[Stored data]
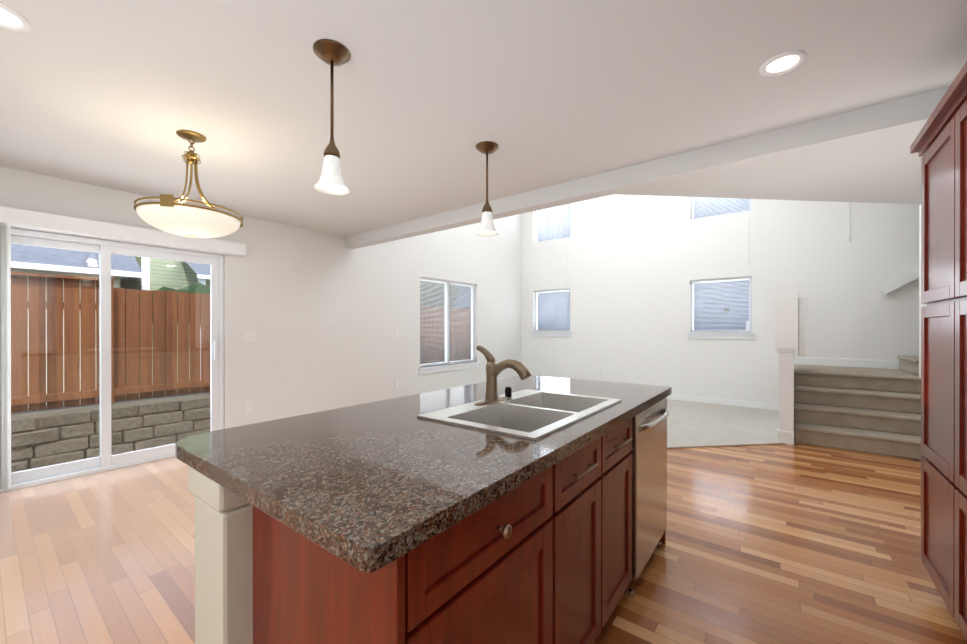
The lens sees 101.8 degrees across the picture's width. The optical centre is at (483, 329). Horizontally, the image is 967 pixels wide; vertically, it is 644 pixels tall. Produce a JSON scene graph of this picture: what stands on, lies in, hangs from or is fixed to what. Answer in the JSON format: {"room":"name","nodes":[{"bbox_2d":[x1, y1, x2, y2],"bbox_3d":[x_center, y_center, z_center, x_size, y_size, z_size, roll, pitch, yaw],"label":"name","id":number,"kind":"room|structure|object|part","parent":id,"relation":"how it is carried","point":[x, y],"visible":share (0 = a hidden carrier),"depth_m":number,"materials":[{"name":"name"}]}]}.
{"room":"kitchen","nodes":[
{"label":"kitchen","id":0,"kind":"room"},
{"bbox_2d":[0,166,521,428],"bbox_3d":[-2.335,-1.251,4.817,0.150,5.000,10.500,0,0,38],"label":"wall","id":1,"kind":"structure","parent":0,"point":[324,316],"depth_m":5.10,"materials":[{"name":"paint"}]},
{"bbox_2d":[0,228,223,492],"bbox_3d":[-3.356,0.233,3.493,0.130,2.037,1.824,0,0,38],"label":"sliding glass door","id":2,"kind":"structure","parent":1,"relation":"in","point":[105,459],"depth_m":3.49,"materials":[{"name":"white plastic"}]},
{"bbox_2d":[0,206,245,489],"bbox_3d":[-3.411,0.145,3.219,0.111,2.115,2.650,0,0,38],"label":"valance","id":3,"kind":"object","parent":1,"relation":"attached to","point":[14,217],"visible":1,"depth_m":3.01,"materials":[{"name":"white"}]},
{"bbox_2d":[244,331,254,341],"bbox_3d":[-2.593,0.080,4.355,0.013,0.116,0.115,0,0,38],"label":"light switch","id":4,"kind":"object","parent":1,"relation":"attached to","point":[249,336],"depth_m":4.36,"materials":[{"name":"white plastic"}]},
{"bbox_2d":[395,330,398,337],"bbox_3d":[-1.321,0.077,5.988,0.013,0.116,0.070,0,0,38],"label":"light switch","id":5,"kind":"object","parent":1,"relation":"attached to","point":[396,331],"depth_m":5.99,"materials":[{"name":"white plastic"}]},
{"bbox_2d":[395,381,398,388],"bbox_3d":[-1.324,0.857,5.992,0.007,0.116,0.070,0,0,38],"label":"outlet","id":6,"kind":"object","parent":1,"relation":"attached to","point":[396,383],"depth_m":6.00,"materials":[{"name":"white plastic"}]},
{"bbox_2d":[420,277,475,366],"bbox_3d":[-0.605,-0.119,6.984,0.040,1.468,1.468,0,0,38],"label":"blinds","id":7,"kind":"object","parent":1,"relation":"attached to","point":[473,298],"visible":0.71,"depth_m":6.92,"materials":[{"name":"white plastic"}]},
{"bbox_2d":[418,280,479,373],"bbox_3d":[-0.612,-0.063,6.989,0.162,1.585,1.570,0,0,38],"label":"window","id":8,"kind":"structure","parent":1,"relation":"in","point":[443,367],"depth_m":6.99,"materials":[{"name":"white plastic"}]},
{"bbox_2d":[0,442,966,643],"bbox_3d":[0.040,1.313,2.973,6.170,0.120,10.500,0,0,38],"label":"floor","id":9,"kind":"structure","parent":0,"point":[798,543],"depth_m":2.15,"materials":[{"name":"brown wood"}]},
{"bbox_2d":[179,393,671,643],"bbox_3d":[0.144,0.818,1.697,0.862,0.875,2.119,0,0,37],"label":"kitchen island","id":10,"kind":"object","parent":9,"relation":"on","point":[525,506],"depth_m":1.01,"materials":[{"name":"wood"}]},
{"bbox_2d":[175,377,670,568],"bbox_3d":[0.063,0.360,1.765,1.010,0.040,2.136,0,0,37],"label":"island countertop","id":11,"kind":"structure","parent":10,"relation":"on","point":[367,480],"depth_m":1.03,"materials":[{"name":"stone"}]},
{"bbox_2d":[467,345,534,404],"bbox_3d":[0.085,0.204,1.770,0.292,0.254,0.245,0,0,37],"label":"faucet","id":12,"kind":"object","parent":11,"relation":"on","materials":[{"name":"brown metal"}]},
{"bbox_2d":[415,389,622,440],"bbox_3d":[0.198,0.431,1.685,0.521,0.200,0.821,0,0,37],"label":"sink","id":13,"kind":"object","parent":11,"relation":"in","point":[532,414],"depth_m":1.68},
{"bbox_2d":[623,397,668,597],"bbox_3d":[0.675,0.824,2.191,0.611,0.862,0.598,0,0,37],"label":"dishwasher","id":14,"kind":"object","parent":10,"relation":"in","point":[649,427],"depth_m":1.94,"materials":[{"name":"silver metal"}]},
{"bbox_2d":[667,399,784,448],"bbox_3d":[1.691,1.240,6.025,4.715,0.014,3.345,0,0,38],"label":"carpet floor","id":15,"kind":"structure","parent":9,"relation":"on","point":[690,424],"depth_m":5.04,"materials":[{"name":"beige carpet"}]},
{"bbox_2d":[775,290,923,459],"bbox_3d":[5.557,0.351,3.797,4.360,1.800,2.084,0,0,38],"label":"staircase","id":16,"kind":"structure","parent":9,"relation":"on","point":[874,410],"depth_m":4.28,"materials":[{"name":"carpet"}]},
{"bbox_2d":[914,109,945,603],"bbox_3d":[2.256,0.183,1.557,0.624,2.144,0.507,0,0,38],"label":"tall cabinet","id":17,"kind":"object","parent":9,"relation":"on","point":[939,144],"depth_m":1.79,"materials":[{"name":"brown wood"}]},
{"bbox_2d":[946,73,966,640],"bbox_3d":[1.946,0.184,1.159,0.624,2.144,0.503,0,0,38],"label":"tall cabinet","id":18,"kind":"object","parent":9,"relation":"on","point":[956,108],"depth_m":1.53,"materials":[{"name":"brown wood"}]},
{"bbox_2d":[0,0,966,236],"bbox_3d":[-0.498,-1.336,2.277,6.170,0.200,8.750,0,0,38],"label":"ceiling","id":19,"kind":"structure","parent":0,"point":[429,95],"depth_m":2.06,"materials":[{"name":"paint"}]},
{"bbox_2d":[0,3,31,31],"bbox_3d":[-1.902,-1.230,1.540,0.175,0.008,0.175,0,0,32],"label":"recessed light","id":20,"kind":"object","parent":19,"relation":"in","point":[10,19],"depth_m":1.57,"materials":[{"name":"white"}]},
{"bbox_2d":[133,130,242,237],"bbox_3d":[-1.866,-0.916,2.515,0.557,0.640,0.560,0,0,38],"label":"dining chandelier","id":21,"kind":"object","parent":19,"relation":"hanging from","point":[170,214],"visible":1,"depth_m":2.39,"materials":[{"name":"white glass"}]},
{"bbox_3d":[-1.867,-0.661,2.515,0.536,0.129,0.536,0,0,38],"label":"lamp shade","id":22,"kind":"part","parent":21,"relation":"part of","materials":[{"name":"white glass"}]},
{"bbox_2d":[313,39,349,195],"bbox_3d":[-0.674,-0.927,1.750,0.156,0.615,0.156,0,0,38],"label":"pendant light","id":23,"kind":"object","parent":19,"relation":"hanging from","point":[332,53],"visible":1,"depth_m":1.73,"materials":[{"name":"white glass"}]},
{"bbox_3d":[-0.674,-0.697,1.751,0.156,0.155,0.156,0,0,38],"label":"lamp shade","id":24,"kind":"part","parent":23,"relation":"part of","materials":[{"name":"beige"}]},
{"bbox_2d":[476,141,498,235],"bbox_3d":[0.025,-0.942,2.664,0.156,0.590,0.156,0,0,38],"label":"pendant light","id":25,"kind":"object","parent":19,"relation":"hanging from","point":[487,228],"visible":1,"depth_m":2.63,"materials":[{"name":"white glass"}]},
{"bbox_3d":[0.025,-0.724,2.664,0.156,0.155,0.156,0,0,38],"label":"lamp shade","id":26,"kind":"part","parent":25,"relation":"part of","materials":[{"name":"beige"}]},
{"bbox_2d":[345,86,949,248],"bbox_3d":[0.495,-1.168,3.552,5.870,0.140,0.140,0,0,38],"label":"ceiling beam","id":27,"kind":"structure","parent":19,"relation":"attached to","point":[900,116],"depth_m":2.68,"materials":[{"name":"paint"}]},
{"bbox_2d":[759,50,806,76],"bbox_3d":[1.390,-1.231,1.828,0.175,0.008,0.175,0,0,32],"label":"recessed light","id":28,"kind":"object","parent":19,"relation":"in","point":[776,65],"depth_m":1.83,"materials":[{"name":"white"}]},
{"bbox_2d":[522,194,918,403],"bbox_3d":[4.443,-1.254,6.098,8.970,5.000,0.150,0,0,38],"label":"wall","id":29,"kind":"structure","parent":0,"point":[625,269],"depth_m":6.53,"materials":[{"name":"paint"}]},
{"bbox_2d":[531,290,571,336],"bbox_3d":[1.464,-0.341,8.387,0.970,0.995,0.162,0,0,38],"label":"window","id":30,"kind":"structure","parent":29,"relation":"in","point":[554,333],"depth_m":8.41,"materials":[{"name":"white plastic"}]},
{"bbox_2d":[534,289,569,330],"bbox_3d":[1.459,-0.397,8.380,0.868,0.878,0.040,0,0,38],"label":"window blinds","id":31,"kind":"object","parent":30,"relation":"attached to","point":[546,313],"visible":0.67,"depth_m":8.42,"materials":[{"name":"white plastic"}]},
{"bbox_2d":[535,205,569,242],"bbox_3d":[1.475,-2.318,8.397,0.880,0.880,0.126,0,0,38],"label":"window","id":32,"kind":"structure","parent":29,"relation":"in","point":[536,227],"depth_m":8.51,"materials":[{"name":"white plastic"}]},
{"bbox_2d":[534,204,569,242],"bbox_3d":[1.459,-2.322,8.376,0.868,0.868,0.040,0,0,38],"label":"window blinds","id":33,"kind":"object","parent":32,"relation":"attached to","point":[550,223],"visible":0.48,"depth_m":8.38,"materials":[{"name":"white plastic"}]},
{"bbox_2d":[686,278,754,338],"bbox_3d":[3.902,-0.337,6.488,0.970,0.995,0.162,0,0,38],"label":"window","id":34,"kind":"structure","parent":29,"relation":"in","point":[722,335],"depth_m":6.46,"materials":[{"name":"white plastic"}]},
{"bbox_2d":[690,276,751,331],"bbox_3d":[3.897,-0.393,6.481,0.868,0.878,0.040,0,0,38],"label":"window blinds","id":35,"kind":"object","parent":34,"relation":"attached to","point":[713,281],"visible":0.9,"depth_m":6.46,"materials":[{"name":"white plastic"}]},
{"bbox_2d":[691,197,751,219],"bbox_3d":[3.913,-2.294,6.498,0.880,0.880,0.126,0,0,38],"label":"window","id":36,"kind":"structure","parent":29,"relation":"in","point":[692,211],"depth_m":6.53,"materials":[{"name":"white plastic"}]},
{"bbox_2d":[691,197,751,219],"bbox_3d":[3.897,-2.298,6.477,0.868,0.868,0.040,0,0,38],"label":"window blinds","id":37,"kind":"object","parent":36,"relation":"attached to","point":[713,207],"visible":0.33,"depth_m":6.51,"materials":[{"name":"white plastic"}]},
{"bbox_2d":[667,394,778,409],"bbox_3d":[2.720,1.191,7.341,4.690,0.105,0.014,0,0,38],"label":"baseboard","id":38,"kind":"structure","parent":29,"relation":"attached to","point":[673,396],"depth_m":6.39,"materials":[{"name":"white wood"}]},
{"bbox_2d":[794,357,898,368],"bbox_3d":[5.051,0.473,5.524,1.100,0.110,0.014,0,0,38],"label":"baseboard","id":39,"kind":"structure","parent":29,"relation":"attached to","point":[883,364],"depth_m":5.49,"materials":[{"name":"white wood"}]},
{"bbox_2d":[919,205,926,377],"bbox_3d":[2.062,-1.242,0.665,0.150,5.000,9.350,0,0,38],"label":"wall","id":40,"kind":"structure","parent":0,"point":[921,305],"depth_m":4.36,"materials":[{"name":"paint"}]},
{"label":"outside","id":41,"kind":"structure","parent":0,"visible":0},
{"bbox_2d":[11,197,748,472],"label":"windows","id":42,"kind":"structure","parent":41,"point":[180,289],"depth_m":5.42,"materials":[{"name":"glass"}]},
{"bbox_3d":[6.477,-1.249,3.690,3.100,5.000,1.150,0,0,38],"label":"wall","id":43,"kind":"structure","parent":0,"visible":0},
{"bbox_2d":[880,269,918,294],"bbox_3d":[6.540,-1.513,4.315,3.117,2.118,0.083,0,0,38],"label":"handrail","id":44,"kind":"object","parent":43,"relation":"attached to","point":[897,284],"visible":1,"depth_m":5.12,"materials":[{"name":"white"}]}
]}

→ **What the task requires**: Each line in the records above that contains the word "kitchen" must be copied.

→ **Answer area**:
{"room":"kitchen","nodes":[
{"label":"kitchen","id":0,"kind":"room"},
{"bbox_2d":[179,393,671,643],"bbox_3d":[0.144,0.818,1.697,0.862,0.875,2.119,0,0,37],"label":"kitchen island","id":10,"kind":"object","parent":9,"relation":"on","point":[525,506],"depth_m":1.01,"materials":[{"name":"wood"}]},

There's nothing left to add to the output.